Sunday, October 17, 2010

Sunday Essay - Environment, man and history

I had to go to Newcastle yesterday for a new state meeting. It's a bit under two and a half hours by train, so I reviewed my Greek trip notes, jotting down possible stories.   This time last week I was in the air returning to Australia from Greece. Even after a week, it's interesting how quickly day to day life glazes, blurs, even vivid experiences.

Around this time two years ago, we were in China, the following year Canada. Both trips had significant impacts on my thinking, made more memorable in the Chinese case because the trip coincided with both the start of the Global Financial Crisis and the terrorist bombings in Islamabad.

I mention all this because James O'Brien is presently in China on what is, I think, his first trip there. You can find the posts here. Like me, he is finding the experience profoundly interesting. I have added a list of my own China posts to the end of this post.    

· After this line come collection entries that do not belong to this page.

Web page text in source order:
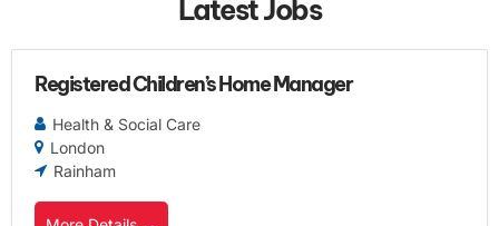
Latest Jobs
Registered Children’s Home Manager
Health & Social Care
London
Rainham

Looking back at the China posts, I see that Neil and I had a brief discussion on comparative history, triggered in part by my comment about the comparative recentness of much Chinese history. Neil pointed to the long continuity of Chinese and especially imperial traditions.

I am not sure that all this matters in the sense that we are dealing with very long time periods in human terms. What does matter, or is at least very interesting, is the nature of the interrelationships between societies at a time, over time, and between those societies and the changing geographical world around them. Time and time again in Greece, we found ourselves wondering what was happening elsewhere at the same point in time.

The following reconstructed frieze is from the ancient Minoan site of Akrotiri on Santorini, a town that flourished between 3,000 and 2,000 BC, reaching its peak 2000 - 1580 BC. The oldest signs of human settlement are Late Neolithic (4th millennium BC or earlier), but ca. 2000–1650 BC Akrotiri developed into one of the Aegean's major Bronze Age ports, with links with what are now Crete, Anatolia, Cyprus, Syria, and Egypt, as well as the Dodecanese and the Greek mainland.

  The frieze shows a trading voyage. The detail in the original reconstruction provides some impression of the people that the traders dealt with. There is something humbling about the thought that, 4,000 years ago, Akrotiri's traders saw such a broad and vivid world, building a prosperous, advanced and apparently secure civilisation.1500px-AKROTIRI_SHIP-PROCESSION-FULL_PANO-3 Once we start looking at such long sweeps of human history, there is plenty of time not just for natural disasters such as the huge volcanic eruption that buried but preserved Akrotiri, but also for major environmental change.

Looking at Australia, around 15,000 years ago the Late Glacial Maximum began to ease after 6,000 years of cold, dry temperatures. From around 12,000 years ago, the period now described as the Holocene began with warming temperatures and higher rainfall-that reached something approaching today’s levels.[i] Sea levels rose, tropical monsoons increased; between 10,000 to 3,000 years ago summer rainfalls over much of Australia exceeded modern levels, leading to rising lake levels. Around 8,700 years ago what has been called the Holocene Warm Maximum began. This lasted until 6,000 years ago, and possibly until around 4,500 years. Mean annual average temperatures were 0.5C higher than present, rainfall greater.

I don't know what happened in Europe over the same period in terms of specific local variations. However, the broad pattern is likely to have been similar.

What did strike me in all this, is that the rise of the early trading civilisations of the Eastern Mediterranean seems to have coincided at least roughly with the period in Aboriginal Australia that some prehistorians have called intensification. This was a period of rising populations and of apparent increases in technical and social complexity facilitated by a more benign environment. The exact patterns may have varied between the Mediterranean and Australia, but the underlying environmental forces may well have been the same.

Looking at the somewhat arid, barren, treeless environment of the Greek Islands today, I found myself constantly asking the question, what did it look like before?

We know that, like Australia, ancient Greece was subject to periodic droughts that could have severe impacts on human life. We know that, like Aboriginal or European Australia, collection and preservation of water was important. The water storages of the Aborigines do equate to the wells and roof collections of pre-classical and classical Greece. What I don't know, is the pattern of environmental change over time.

I have a reasonably vivid imagination, something that is both a curse and a blessing. Studying history at school, I was struck by the way in which geographic change affected life: the North African granaries of the Roman Empire turned to desert; once vibrant ports became land-locked villages; the fate of those left on Greenland when the last ship sailed during the mini ice age. What frustrated me, was the inability of the texts to tell me not just what happened, but when, why and how.

We know more now. We know, for example, that the near starvation of the settlement at Port Jackson was linked to one of those drought events so familiar to current Australians. Yet I remain frustrated at the absence of a detailed environmental history of the human world. Maybe there is one and I haven't found it. If there is, please tell me! In the meantime, one of the key pieces of the jigsaw required for me to understand the human past remains missing.        


[i] The base description on Holcene climate is drawn from John Mulvaney & Johan Kamminga, Prehistory of Australia, Allen & Unwin, Crows Nest, 1999, pp223-226.